Time series prediction is a laudable goal, and my personal hope is that it can be a great validation tool as well as making ABM a "forecasting tool" for practitioners. However, in simulation studies with ABMs we would typically be in the position that we have a distribution of realisations that can have a large variance. The question then is - how do I compare the distribution of possible outcomes from an ABM to the simple timeseries we observe in reality? (This is similar to the scenario-generator argument for ABMs). In this regard, I think that precise time-series prediction might be a somewhat erroneous exercise as.

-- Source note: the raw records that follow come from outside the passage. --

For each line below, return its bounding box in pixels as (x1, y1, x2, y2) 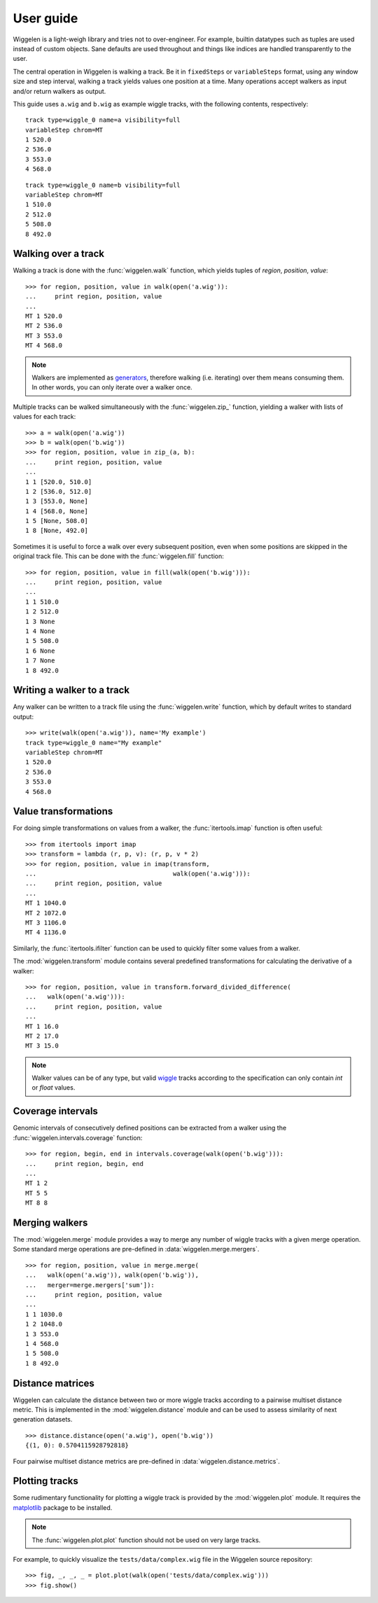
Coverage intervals (13, 1105, 98, 1117)
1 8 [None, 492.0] (25, 527, 89, 535)
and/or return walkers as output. (13, 87, 106, 95)
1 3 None (25, 617, 55, 625)
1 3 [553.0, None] (25, 497, 89, 506)
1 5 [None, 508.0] (25, 517, 89, 525)
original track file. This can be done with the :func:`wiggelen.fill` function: (13, 552, 224, 560)
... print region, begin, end (25, 1160, 143, 1167)

Should we even bother with validation?
The question is - is an empirically validated model a better model? There are two levels to this question. In the first place, it really depends on which model you are considering. Several categories of models exit in economics (upcoming post), and not all of them should be empirically matched with the data. For instance, small toy models are not designed to be fit to the data but rather to highlight a particular mechanic. Most macro-economic ABM models are however designed to provide a representation of reality proper, whether that is the large set of firms or the large set of all agents in the economy. In this regard, comparing them to data
Overall, I would say that if anything an empirical validation check can be a sanity check - am I going in totally the wrong direction? And with that a check of some of the assumptions of the model. It is also a good way of assessing
The real issue is that an ideal verification would happen at the micro-scale, but large-scale micro-data across both a large cross-section of the population and a sufficiently long period of time essentially doesn't exist or isn't available for researchers to validate their models.
A note: Verification is ... NOT ... Validation
Verification of a model is typically closer to what Tesfatsion deems "Process validation". A model, particularly those that are used computationally, should be considered verified if the code that has been built matches the theoretical model. In other words, whether your code is correct.
We can observe that a model can be verified but not valid, though it is not necessarily the case that a valid model is verified. We are human after all, and mistakes happen.
At this point I should mention that I share the belief of Meissner: The code is the model - while, on a theoretical level the model may be expressed in natural language and equation form, it is important to also include the source code. Decisions in the implementation, such as the order in which agents are called can have a strong effect on the actual simulation outcomes.